Coming originally from Ohio, I'm familiar with the Cleveland jokes. The Cuyahoga River catching fire from steel-mill pollution. The "full Cleveland" sartorial style (a 1970s leisure suit -- often powder blue -- with white patent leather belt and shoes). The haughty industrial high-flyer of the early 1900s that plummeted as industrial jobs left post-World War II and poverty grew.
It's a city that many think is clueless.
Today, however, if you're interested in a key problem facing 21st century governments, you should think again. Cleveland is part of something rather different. And it could be big.
So, what's that problem?
Step back a bit. From a broad perspective, the biggest problem in government today is arguably our difficulty in keeping up as the pace of innovation continues to dramatically increase.
From time immemorial, good performance -- in government and elsewhere -- has come from two activities: (a) control -- doing well what we've already learned -- and (b) innovation -- learning new things.
What's different over the past century (keeping a broad perspective here) is a huge jump in the importance of innovation. Science has taken off. Knowledge has taken off. The applications of science and knowledge have taken off. Productivity has taken off (especially with World War II and the jumps that started again in the 1990s).
But these changes have been much less dramatic for governments. Governments, fundamentally, have been built like luxury cars, "for comfort, not speed." They are large. They offer essential services, so can't afford mistakes. They care a lot about fairness. They do things in a fishbowl.
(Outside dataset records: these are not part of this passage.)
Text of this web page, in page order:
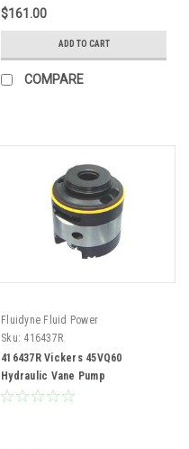
$161.00
ADD TO CART
COMPARE
Fluidyne Fluid Power
Sku: 416437R
416437R Vickers 45VQ60
Hydraulic Vane Pump
Replacement Cartridge Kit
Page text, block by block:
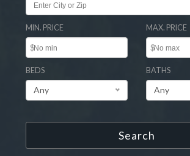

All this makes experimentation and innovation -- and productivity improvement -- very difficult. Governments have a hard time putting money aside for future possibilities when voting constituents want service now. Governments have a hard time absorbing the three experiments that may not pan out before the fourth try that makes it all worthwhile.
So how can we help governments survive the now-incessant demands for innovation? And what are the clues from Cleveland, of all places?
The essence is found in what Cleveland is doing with broadband infrastructure for innovation on a regional basis. Cleveland is unique in its approach to broadband, its emphasis on entrepreneurial innovation and its focus on the region rather than on the city, the state or the nation.
1. Broadband infrastructure. The OneCleveland effort, now called OneCommunity (www.onecommunity.org) proceeds from the observation that broadband is essential for 21st century social, economic and political interactions and life. Cleveland seeks ultra broadband -- carrying gigabits rather than megabits of on-demand video and audio, to tap far more powerfully into emotions and interactivity than the slower speeds adequate for text alone. Anyone teaching in high school or college can tell you how important video and audio have become. There's no going back.
In pursuing broadband, the OneCommunity people -- beginning especially with Lev Gonick of Case Western Reserve University and former Cleveland Mayor Jane Campbell -- have worked to counter the erosion in U.S. broadband that has plunged us from first in the world to our recent ranking of 20th. They have assembled local governments and nonprofits to own the infrastructure. They have not turned the job over to traditional cable and telecommunications firms.
2. For innovation. The mantra for OneCommunity is "Connecting. Enabling. Transforming." While "connecting" is obvious for broadband infrastructure, it's the "enabling" and "transforming" that are worthy of wider attention. What OneCommunity is doing is using broadband to attract and engage entrepreneurial people and projects.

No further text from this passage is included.